**Action item**
All lines holding the word "Paulo" should be located in the records and copied.

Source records
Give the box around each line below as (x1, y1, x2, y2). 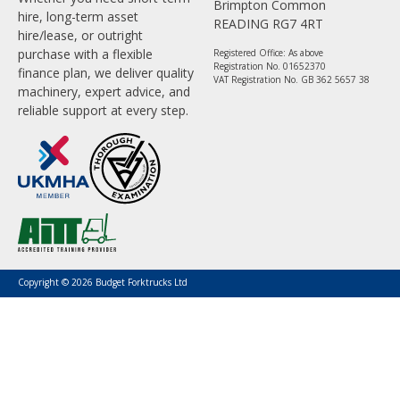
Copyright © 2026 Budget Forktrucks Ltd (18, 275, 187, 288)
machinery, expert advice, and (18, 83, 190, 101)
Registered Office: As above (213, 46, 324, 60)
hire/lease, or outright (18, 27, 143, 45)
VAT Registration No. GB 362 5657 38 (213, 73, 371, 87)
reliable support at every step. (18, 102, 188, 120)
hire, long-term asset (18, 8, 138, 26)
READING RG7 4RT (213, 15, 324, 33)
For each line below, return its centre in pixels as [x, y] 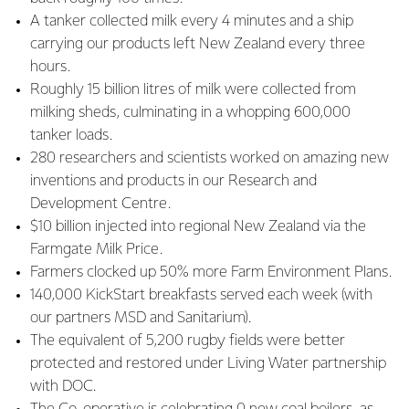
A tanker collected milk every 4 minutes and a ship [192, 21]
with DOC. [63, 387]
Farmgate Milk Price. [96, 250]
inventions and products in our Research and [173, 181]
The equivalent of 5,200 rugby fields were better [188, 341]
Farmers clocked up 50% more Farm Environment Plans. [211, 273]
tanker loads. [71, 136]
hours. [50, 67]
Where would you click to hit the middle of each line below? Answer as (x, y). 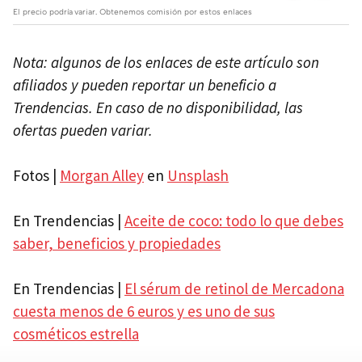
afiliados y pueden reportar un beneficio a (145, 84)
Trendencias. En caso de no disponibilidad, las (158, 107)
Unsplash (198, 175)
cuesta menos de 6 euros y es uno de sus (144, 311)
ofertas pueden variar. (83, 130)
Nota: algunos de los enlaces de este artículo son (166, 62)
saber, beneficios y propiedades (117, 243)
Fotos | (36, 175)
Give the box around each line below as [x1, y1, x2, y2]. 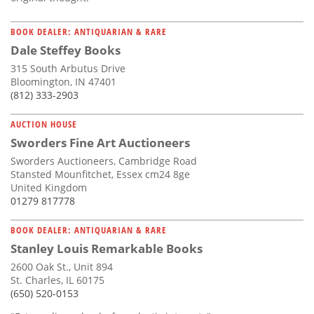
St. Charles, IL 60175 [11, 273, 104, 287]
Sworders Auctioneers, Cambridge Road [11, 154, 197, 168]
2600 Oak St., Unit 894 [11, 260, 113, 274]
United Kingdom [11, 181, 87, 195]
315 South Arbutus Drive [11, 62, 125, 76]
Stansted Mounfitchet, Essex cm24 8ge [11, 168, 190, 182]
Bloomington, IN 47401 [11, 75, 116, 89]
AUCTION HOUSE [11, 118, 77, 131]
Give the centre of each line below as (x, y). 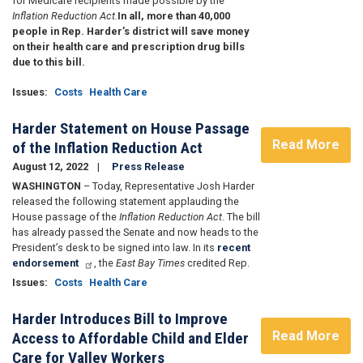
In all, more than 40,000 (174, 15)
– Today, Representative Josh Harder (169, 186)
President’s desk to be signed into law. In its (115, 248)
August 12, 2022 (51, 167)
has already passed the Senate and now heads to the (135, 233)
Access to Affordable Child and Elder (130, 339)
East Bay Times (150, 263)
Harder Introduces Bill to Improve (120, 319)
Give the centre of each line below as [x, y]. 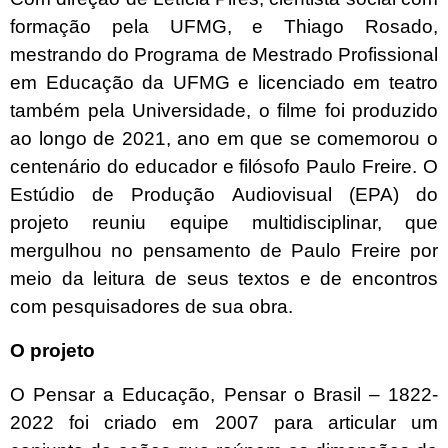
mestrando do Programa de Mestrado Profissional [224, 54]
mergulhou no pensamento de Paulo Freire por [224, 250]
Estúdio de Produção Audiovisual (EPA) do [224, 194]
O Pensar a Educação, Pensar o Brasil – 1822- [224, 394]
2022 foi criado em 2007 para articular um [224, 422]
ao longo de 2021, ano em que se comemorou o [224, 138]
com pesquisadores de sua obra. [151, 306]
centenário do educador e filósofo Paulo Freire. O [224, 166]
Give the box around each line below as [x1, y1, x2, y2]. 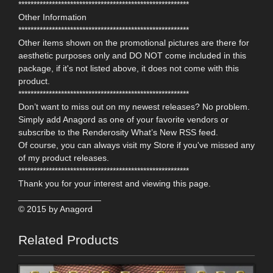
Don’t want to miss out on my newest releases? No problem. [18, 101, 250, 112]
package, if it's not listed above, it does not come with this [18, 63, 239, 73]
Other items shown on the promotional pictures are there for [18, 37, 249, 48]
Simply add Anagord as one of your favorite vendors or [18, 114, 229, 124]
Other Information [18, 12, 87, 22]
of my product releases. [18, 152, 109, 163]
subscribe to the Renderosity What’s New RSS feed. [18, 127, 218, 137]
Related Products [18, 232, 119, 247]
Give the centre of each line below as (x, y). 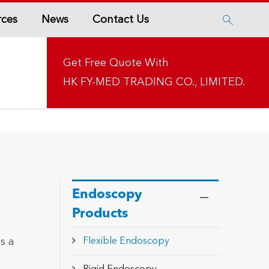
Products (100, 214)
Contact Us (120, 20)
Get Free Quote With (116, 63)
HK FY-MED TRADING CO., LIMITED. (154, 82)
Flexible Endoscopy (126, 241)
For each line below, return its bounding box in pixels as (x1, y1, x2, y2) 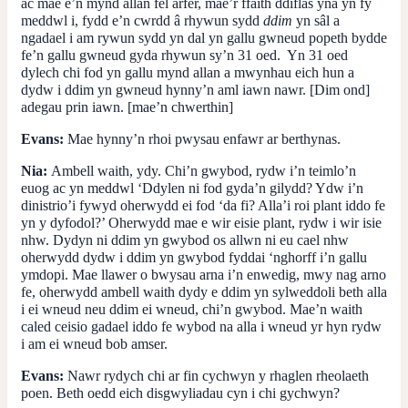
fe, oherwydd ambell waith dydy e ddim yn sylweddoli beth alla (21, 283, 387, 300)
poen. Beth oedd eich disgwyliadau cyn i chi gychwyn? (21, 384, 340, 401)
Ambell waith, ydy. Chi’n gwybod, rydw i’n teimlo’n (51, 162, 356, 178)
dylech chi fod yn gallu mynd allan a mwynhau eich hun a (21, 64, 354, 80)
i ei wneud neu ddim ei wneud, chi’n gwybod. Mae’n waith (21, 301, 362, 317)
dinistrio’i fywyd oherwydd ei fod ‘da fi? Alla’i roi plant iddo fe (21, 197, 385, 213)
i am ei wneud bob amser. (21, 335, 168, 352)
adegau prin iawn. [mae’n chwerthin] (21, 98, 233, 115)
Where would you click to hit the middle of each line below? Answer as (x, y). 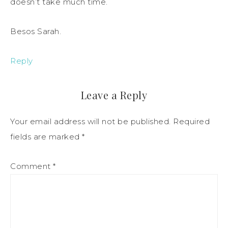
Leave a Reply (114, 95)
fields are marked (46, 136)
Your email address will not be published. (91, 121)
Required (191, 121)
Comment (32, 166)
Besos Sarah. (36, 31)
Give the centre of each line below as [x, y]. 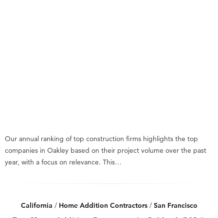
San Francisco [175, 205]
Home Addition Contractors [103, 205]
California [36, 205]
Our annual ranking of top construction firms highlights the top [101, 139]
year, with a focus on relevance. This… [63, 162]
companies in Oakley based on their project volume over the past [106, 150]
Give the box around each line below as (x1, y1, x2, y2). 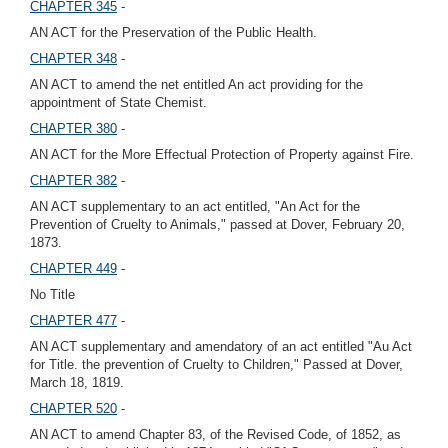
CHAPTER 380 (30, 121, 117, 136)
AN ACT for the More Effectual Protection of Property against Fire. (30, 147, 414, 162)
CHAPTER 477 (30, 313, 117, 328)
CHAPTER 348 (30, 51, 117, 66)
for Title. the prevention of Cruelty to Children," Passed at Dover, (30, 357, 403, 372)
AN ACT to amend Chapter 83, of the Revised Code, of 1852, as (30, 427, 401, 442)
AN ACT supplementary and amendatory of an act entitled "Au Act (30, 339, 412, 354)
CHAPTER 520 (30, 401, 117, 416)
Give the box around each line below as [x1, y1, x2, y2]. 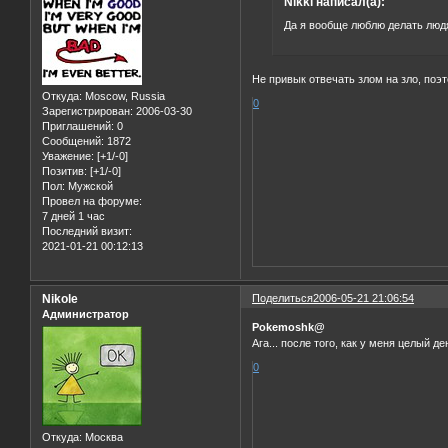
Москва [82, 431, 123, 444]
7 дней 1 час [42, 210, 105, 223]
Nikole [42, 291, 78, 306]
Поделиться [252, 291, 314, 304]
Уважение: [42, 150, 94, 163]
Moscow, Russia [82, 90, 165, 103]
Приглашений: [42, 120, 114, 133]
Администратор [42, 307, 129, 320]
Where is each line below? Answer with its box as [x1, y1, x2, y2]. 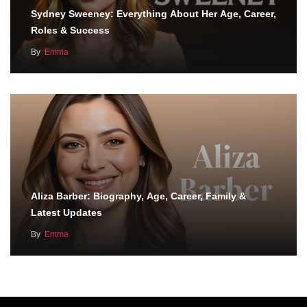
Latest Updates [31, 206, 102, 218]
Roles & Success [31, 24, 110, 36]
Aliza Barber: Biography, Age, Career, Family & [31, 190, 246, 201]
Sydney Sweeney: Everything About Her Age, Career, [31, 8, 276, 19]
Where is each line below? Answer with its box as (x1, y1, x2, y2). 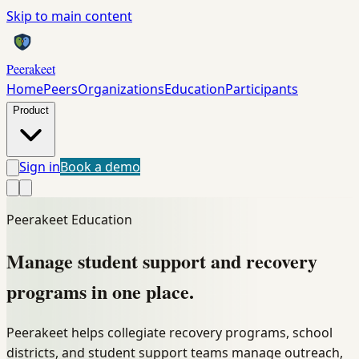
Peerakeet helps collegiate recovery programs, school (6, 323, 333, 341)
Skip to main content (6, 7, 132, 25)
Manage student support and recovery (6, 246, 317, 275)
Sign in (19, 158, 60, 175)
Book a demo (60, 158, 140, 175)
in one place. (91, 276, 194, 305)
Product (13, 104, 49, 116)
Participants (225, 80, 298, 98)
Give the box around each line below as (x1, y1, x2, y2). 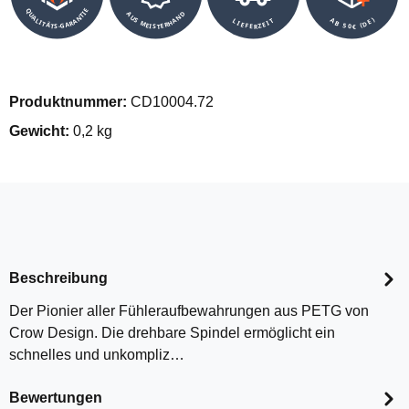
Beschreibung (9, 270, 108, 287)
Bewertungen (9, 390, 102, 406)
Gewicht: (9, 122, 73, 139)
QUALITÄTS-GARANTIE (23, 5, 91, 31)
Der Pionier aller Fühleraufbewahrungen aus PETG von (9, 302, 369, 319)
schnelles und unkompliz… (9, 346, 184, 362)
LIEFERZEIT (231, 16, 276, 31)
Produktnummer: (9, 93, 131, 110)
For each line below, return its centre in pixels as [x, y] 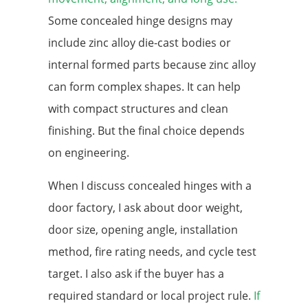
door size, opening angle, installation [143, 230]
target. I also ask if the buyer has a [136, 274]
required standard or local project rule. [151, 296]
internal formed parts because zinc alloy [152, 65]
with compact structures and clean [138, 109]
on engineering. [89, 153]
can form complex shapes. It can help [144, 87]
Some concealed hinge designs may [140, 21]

**Written response**
mergulhou no pensamento de Paulo Freire por [224, 250]
centenário do educador e filósofo Paulo Freire. O [224, 166]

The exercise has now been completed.